Product Description
Mitochondria are the main site of cellular respiration. The energy required for cellular activities is mainly supplied by oxidation occurring within mitochondria. The key to mitochondrial isolation is to maintain mitochondrial integrity and purity, which can be achieved by differential centrifugation: low‑speed centrifugation to remove nuclei and cell debris first, followed by high‑speed gradient centrifugation to isolate mitochondria.
Tissue Mitochondria Isolation Kit is designed for the rapid and convenient isolation of mitochondria from animal tissues. During isolation, cytosolic proteins depleted of mitochondria can also be obtained, which can be used to analyze the release of mitochondrial proteins (such as cytochrome C) into the cytoplasm. Most isolated mitochondria maintain intact inner and outer membranes and physiological functions (e.g., for mitochondrial membrane potential detection). The isolated proteins can be used for protein analysis including SDS‑PAGE, Western blotting, and two‑dimensional electrophoresis. This kit is suitable for extracting mitochondria from soft animal tissues (e.g., brain, liver) and hard tissues (e.g., heart, skeletal muscle).This kit is for research use only and is not intended for clinical diagnosis or other purposes.
Components
| O1509533 | Component | 50T | Storage |
| O1509533A | Mitochondria Lysis Buffer | 100 mL | -20℃. |
| O1509533B | Mitochondria Stock Buffer | 10 mL | -20℃. |
| O1509533C | Protein Stock Buffer (5×) | 10 mL | RT. |
| O1509533D | PMSF (100×) | 1.5 mL | -20℃. |
Materials Provided by User
1. Refrigerated centrifuge, homogenizer
2. PBS
Protocol (For Reference Only)
1. Washing: Take fresh tissue (frozen tissue is not recommended). Weigh 50–100 mg rapidly, wash once with pre-cooled PBS, and cut into tissue fragments of approximately 3 mm² on ice.
2. Homogenization and Lysis: Add 10 volumes of pre-cooled Mitochondria Lysis Buffer (if cytosolic protein is required, add PMSF in advance to a final concentration of 1×). Place in a Dounce homogenizer on ice and homogenize 10–20 times. The number of homogenization cycles varies with different tissues or homogenizers and should be optimized by the user.
3. Centrifugation: Centrifuge at 600×g, 4 ℃ for 5 min to remove nuclei, unbroken cells and large membrane debris.Note: For higher mitochondrial purity, centrifuge at 2000×g for 3 min, but the mitochondrial yield from the same amount of cells will be reduced.

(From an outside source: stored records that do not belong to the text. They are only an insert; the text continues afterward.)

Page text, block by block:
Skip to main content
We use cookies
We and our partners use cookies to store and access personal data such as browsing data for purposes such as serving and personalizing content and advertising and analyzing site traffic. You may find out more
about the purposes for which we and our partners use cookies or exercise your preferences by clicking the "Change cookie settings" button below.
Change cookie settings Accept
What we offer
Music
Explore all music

4. Transfer the supernatant to a clean centrifuge tube. Centrifuge at 12000×g, 4 ℃ for 10 min. Note: For higher mitochondrial purity, centrifuge at 6000×g for 10 min, but the mitochondrial yield from the same amount of cells will be reduced.

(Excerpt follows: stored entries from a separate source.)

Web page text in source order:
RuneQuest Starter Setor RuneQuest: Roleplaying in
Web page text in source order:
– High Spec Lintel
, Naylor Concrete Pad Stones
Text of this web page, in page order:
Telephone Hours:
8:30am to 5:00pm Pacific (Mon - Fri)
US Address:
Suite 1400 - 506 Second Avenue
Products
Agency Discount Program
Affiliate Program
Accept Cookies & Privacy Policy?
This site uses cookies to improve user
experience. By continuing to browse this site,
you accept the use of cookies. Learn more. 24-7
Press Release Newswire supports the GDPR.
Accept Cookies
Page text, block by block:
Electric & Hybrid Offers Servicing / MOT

5. Discard the supernatant, the pellet is mitochondria.If cytosolic protein depleted of mitochondria is desired, collect the supernatant in this step without disturbing the pellet. Then centrifuge the collected supernatant at 12000×g, 4 ℃ for 10 min. The resulting supernatant is cytosolic protein without mitochondria.
6. Storage
Discard the supernatant and resuspend the pellet in an appropriate buffer. For mitochondrial enzyme activity or functional analysis: resuspend the mitochondrial pellet in Mitochondria Stock Buffer. For mitochondrial protein analysis: store the obtained cytosolic protein in 1× Protein Stock Buffer by mixing cytosolic protein: Protein Stock Buffer (5×) at a ratio of 1: 4. For two-dimensional electrophoresis: use an appropriate storage solution.